What the task requires
A word-for-word copy of the data, with no images, is the required answer.

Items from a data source
····················

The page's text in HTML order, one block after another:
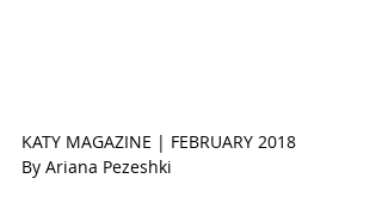
KATY MAGAZINE | FEBRUARY 2018
By Ariana Pezeshki
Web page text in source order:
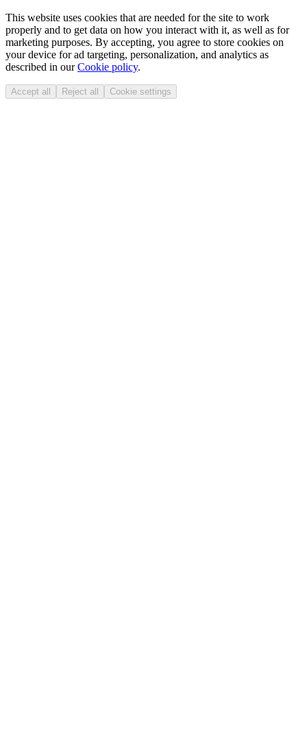
This website uses cookies that are needed for the site to work
properly and to get data on how you interact with it, as well as for
marketing purposes. By accepting, you agree to store cookies on
your device for ad targeting, personalization, and analytics as
described in ourCookie policy.
Accept all Reject all Cookie settings
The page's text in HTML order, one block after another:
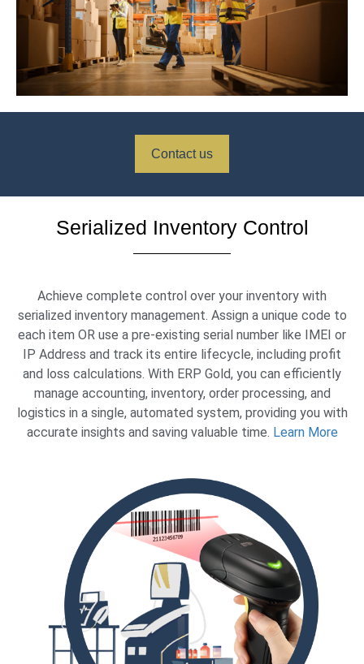
Contact us
Serialized Inventory Control
Achieve complete control over your inventory with
serialized inventory management. Assign a unique code to
each item OR use a pre-existing serial number like IMEI or
IP Address and track its entire lifecycle, including profit
and loss calculations. With ERP Gold, you can efficiently
manage accounting, inventory, order processing, and
logistics in a single, automated system, providing you with
accurate insights and saving valuable time. Learn More
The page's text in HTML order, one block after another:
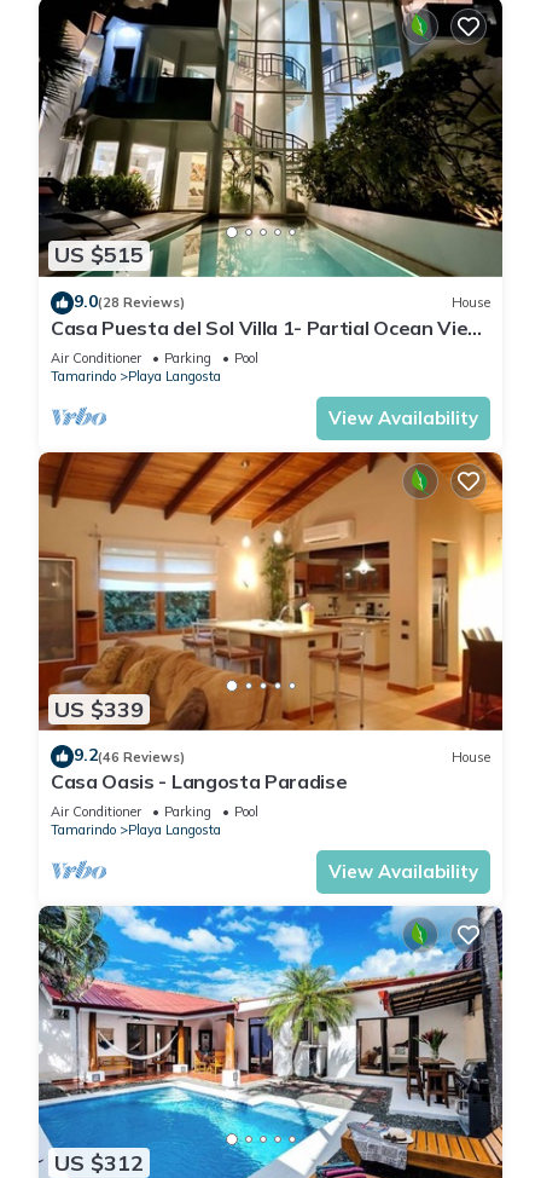
US $515
9.0(28 Reviews) House
Casa Puesta del Sol Villa 1- Partial Ocean View
4 Bedroom Villa
Air Conditioner Parking
Pool
Tamarindo
Playa Langosta
View Availability
US $339
9.2(46 Reviews) House
Casa Oasis - Langosta Paradise
Air Conditioner Parking
Pool
Tamarindo
Playa Langosta
View Availability
US $312
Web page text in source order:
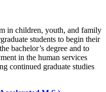
in children, youth, and family
students to begin their
bachelor’s degree and to
in the human services
continued graduate studies
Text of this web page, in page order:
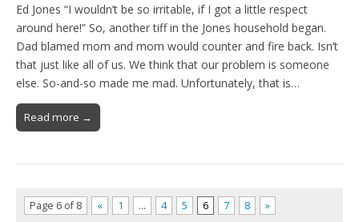
Ed Jones “I wouldn’t be so irritable, if I got a little respect
around here!” So, another tiff in the Jones household began.
Dad blamed mom and mom would counter and fire back. Isn’t
that just like all of us. We think that our problem is someone
else. So-and-so made me mad. Unfortunately, that is…
Read more →
Page 6 of 8 « 1 … 4 5 6 7 8 »
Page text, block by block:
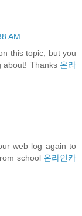
AM
this topic, but you
about! Thanks 온라
web log again to
school 온라인카
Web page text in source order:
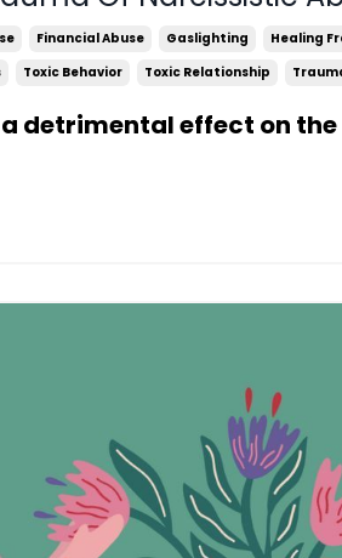
Financial Abuse Gaslighting Healing
Toxic Behavior Toxic Relationship
detrimental effect on
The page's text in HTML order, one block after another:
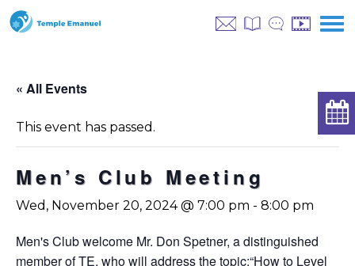
« All Events
This event has passed.
Men’s Club Meeting
Wed, November 20, 2024 @ 7:00 pm - 8:00 pm
Men's Club welcome Mr. Don Spetner, a distinguished
member of TE, who will address the topic:“How to Level
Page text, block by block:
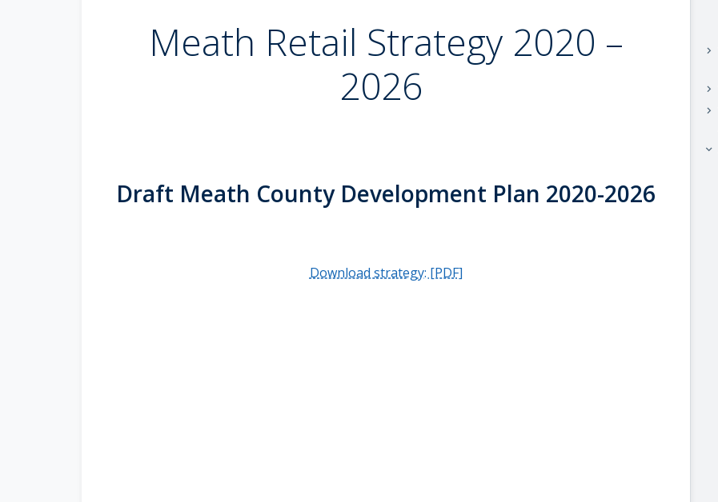
Meath Retail Strategy 2020 –
2026
Draft Meath County Development Plan 2020-2026
Download strategy: [PDF]
keyboard_arrow_right
keyboard_arrow_right
keyboard_arrow_right
keyboard_arrow_right
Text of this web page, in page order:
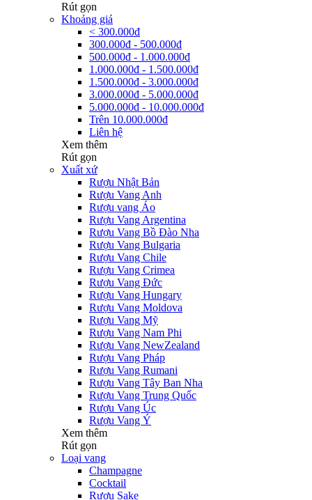
Rút gọn
Khoảng giá
< 300.000đ
300.000đ - 500.000đ
500.000đ - 1.000.000đ
1.000.000đ - 1.500.000đ
1.500.000đ - 3.000.000đ
3.000.000đ - 5.000.000đ
5.000.000đ - 10.000.000đ
Trên 10.000.000đ
Liên hệ
Xem thêm
Rút gọn
Xuất xứ
Rượu Nhật Bản
Rượu Vang Anh
Rượu vang Áo
Rượu Vang Argentina
Rượu Vang Bồ Đào Nha
Rượu Vang Bulgaria
Rượu Vang Chile
Rượu Vang Crimea
Rượu Vang Đức
Rượu Vang Hungary
Rượu Vang Moldova
Rượu Vang Mỹ
Rượu Vang Nam Phi
Rượu Vang NewZealand
Rượu Vang Pháp
Rượu Vang Rumani
Rượu Vang Tây Ban Nha
Rượu Vang Trung Quốc
Rượu Vang Úc
Rượu Vang Ý
Xem thêm
Rút gọn
Loại vang
Champagne
Cocktail
Rượu Sake
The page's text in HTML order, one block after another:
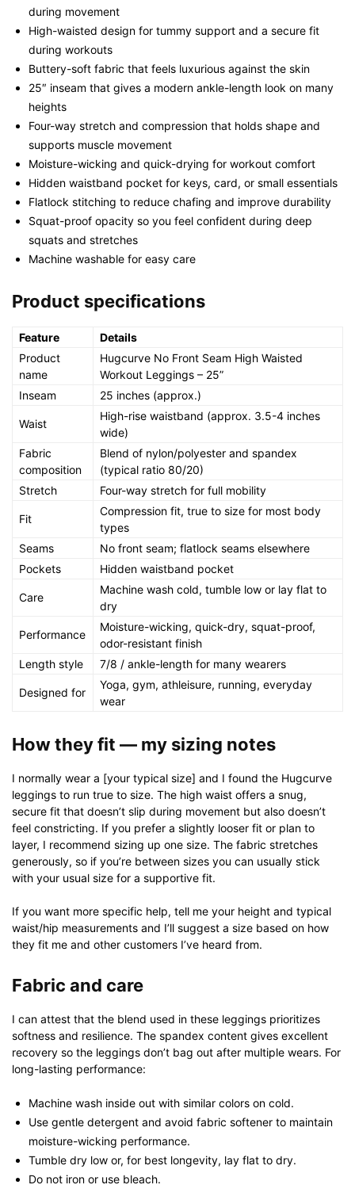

····················

Answer for this exercise
The page's text in HTML order, one block after another:
KATY MAGAZINE | FEBRUARY 2018
By Ariana Pezeshki
Web page text in source order:
This website uses cookies that are needed for the site to work
properly and to get data on how you interact with it, as well as for
marketing purposes. By accepting, you agree to store cookies on
your device for ad targeting, personalization, and analytics as
described in ourCookie policy.
Accept all Reject all Cookie settings
The page's text in HTML order, one block after another:
Contact us
Serialized Inventory Control
Achieve complete control over your inventory with
serialized inventory management. Assign a unique code to
each item OR use a pre-existing serial number like IMEI or
IP Address and track its entire lifecycle, including profit
and loss calculations. With ERP Gold, you can efficiently
manage accounting, inventory, order processing, and
logistics in a single, automated system, providing you with
accurate insights and saving valuable time. Learn More
The page's text in HTML order, one block after another:
US $515
9.0(28 Reviews) House
Casa Puesta del Sol Villa 1- Partial Ocean View
4 Bedroom Villa
Air Conditioner Parking
Pool
Tamarindo
Playa Langosta
View Availability
US $339
9.2(46 Reviews) House
Casa Oasis - Langosta Paradise
Air Conditioner Parking
Pool
Tamarindo
Playa Langosta
View Availability
US $312
Web page text in source order:
in children, youth, and family
students to begin their
bachelor’s degree and to
in the human services
continued graduate studies
Text of this web page, in page order:
Ed Jones “I wouldn’t be so irritable, if I got a little respect
around here!” So, another tiff in the Jones household began.
Dad blamed mom and mom would counter and fire back. Isn’t
that just like all of us. We think that our problem is someone
else. So-and-so made me mad. Unfortunately, that is…
Read more →
Page 6 of 8 « 1 … 4 5 6 7 8 »
Page text, block by block:
AM
this topic, but you
about! Thanks 온라
web log again to
school 온라인카
Web page text in source order:
Financial Abuse Gaslighting Healing
Toxic Behavior Toxic Relationship
detrimental effect on
The page's text in HTML order, one block after another:
« All Events
This event has passed.
Men’s Club Meeting
Wed, November 20, 2024 @ 7:00 pm - 8:00 pm
Men's Club welcome Mr. Don Spetner, a distinguished
member of TE, who will address the topic:“How to Level
Page text, block by block:
Meath Retail Strategy 2020 –
2026
Draft Meath County Development Plan 2020-2026
Download strategy: [PDF]
keyboard_arrow_right
keyboard_arrow_right
keyboard_arrow_right
keyboard_arrow_right
Text of this web page, in page order:
Rút gọn
Khoảng giá
< 300.000đ
300.000đ - 500.000đ
500.000đ - 1.000.000đ
1.000.000đ - 1.500.000đ
1.500.000đ - 3.000.000đ
3.000.000đ - 5.000.000đ
5.000.000đ - 10.000.000đ
Trên 10.000.000đ
Liên hệ
Xem thêm
Rút gọn
Xuất xứ
Rượu Nhật Bản
Rượu Vang Anh
Rượu vang Áo
Rượu Vang Argentina
Rượu Vang Bồ Đào Nha
Rượu Vang Bulgaria
Rượu Vang Chile
Rượu Vang Crimea
Rượu Vang Đức
Rượu Vang Hungary
Rượu Vang Moldova
Rượu Vang Mỹ
Rượu Vang Nam Phi
Rượu Vang NewZealand
Rượu Vang Pháp
Rượu Vang Rumani
Rượu Vang Tây Ban Nha
Rượu Vang Trung Quốc
Rượu Vang Úc
Rượu Vang Ý
Xem thêm
Rút gọn
Loại vang
Champagne
Cocktail
Rượu Sake
The page's text in HTML order, one block after another:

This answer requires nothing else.